Exercise directions: From the material below, list every line containing "szablonu".

Dataset content:
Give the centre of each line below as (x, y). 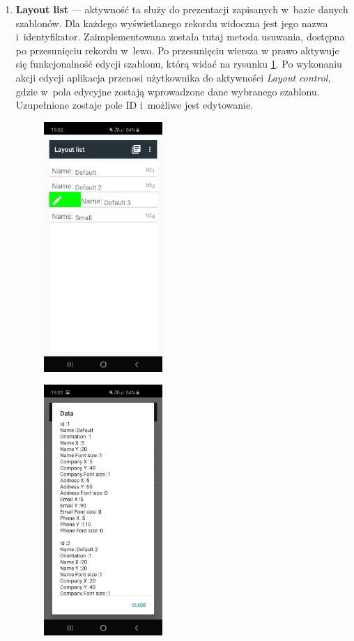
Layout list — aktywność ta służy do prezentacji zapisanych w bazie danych (182, 9)
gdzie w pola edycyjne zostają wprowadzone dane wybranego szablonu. (168, 91)
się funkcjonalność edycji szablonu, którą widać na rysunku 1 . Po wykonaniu (179, 64)
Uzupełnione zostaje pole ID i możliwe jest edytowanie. (134, 105)
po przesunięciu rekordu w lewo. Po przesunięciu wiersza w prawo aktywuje (177, 50)
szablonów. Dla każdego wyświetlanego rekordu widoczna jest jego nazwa (172, 23)
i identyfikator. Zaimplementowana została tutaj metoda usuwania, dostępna (180, 37)
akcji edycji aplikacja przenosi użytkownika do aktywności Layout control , (173, 77)

Answer section:
gdzie w pola edycyjne zostają wprowadzone dane wybranego szablonu. (168, 91)
się funkcjonalność edycji szablonu, którą widać na rysunku 1 . Po wykonaniu (179, 64)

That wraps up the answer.